On Apr 24, 2008, at 11:17 AM, George Bosilca wrote:

Well, blocking or not blocking this is the question !!! Unfortunately, it's more complex than this thread seems to indicate. It's not that we didn't want to implement it in Open MPI, it's that at one point we had to make a choice ... and we decided to always go for performance first.

However, there were some experimentations to go in blocking more at least when only TCP was used. Unfortunately, this break some other things in Open MPI, because of our progression model. We are component based and these components are allowed to register periodically called callbacks ... And here periodically means as often as possible. There are at least 2 components that use this mechanism for their own progression: romio (mca/io/romio) and one- sided communications (mca/osc/*). Switching in blocking mode will break these 2 components completely. This was the reason why we're not blocking when only TCP is used.

Anyway, there is a solution. We have to move from a poll base progress for these components to an event base progress. There were some discussions, and if I remember well ... everybody's waiting for one of my patches :) A patch that allow a component to add a completion callback to MPI requests ... I don't have a clear deadline for this, and unfortunately I'm a little busy right now ... but I'll work on it asap.

 george.

On Apr 24, 2008, at 9:43 AM, Barry Rountree wrote:

On Thu, Apr 24, 2008 at 12:56:03PM +0200, Ingo Josopait wrote:
I am using one of the nodes as a desktop computer. Therefore it is most important for me that the mpi program is not so greedily acquiring cpu
time.

This is a kernel scheduling issue, not an OpenMPI issue. Busy waiting in one process should not cause noticable loss of responsiveness in another
processes.  Have you experimented with the "nice" command?

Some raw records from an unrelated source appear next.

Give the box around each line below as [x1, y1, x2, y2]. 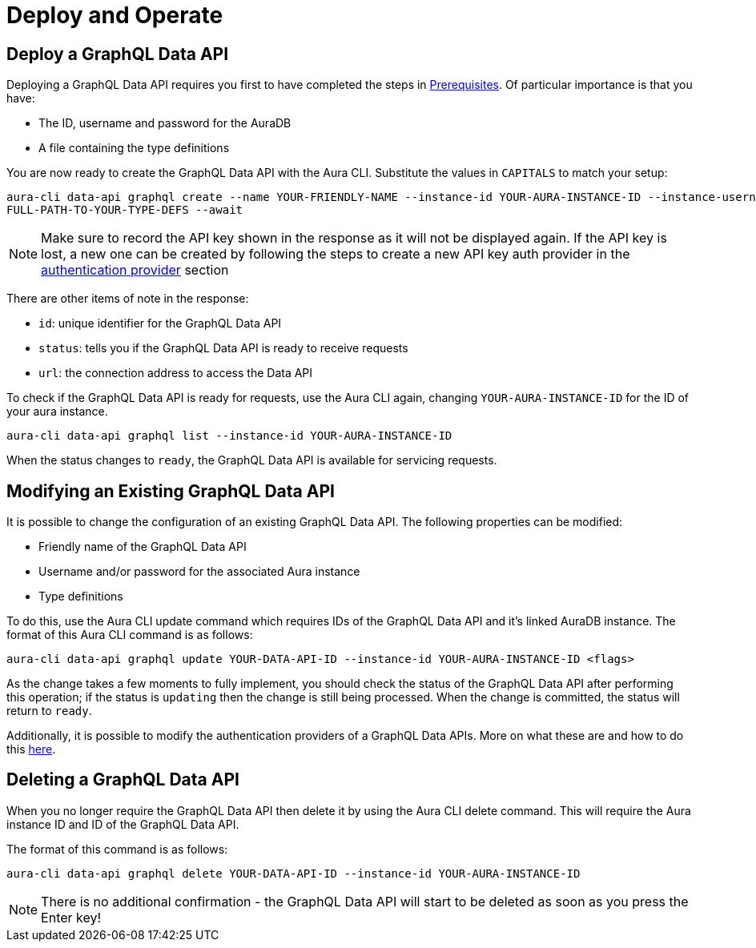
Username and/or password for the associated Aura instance [38, 564, 360, 579]
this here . [6, 742, 56, 757]
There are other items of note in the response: [6, 291, 249, 306]
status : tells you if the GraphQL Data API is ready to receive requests [38, 341, 408, 355]
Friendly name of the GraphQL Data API [38, 540, 247, 554]
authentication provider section [41, 262, 229, 279]
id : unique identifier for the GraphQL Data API [38, 316, 282, 331]
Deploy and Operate [6, 2, 223, 29]
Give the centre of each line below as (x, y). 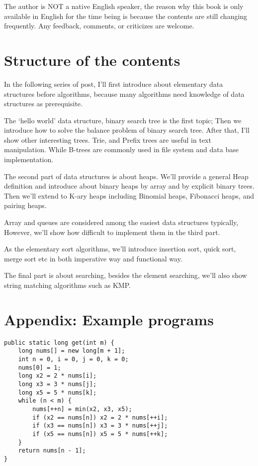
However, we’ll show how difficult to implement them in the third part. (112, 232)
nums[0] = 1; (40, 367)
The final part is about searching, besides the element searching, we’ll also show (126, 275)
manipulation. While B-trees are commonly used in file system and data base (121, 149)
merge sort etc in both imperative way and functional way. (93, 258)
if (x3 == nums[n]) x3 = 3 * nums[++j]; (100, 426)
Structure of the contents (92, 60)
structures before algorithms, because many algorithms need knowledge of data (124, 94)
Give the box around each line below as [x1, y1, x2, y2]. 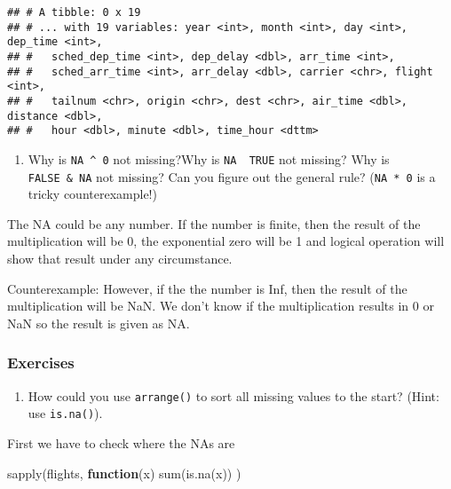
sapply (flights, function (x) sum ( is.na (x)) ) [7, 463, 241, 482]
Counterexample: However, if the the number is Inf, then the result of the [7, 279, 407, 297]
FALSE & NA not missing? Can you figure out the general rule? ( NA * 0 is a [28, 167, 436, 185]
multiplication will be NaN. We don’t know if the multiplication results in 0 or [7, 296, 434, 315]
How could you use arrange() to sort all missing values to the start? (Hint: [28, 386, 439, 405]
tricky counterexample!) [28, 185, 157, 203]
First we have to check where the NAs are [7, 433, 235, 452]
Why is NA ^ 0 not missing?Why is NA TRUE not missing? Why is [28, 149, 390, 168]
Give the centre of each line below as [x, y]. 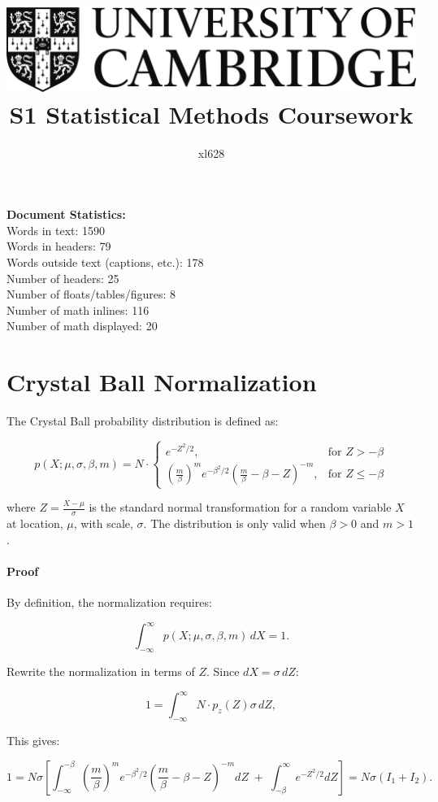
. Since [223, 671]
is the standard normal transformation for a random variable [240, 507]
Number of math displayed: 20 [82, 326]
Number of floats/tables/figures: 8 [91, 294]
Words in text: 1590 [56, 230]
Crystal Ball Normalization [162, 382]
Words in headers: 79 [59, 246]
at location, [35, 523]
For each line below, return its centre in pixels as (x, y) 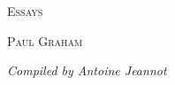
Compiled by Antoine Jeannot (87, 70)
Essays (25, 11)
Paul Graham (45, 40)

But I would imagine that the energy consumption is generally a big
issue, since energy is a major cost factor in a computer cluster.

Yup.

When a
cpu is idle, it uses considerably less energy. Last time I checked my computer used 180W when both cpu cores were working and 110W when both
cores were idle.

What processor is this?


I just made a small hack to solve the problem. I inserted a simple sleep
call into the function 'opal_condition_wait':

--- orig/openmpi-1.2.6/opal/threads/condition.h
+++ openmpi-1.2.6/opal/threads/condition.h
@@ -78,6 +78,7 @@
#endif
   } else {
       while (c->c_signaled == 0) {
+           usleep(1000);
           opal_progress();
       }
   }


I expect this would lead to increased execution time for all programs
and increased energy consumption for most programs. Recall that energy
is power multiplied by time.  You're reducing the power on some nodes
and increasing time on all nodes.

The usleep call will let the program sleep for about 4 ms (it won't
sleep for a shorter time because of some timer granularity). But that is good enough for me. The cpu usage is (almost) zero when the tasks are
waiting for one another.

I think your mistake here is considering CPU load to be a useful metric. It isn't. Responsiveness is a useful metric, energy is a useful metric,
but CPU load isn't a reliable guide to either of these.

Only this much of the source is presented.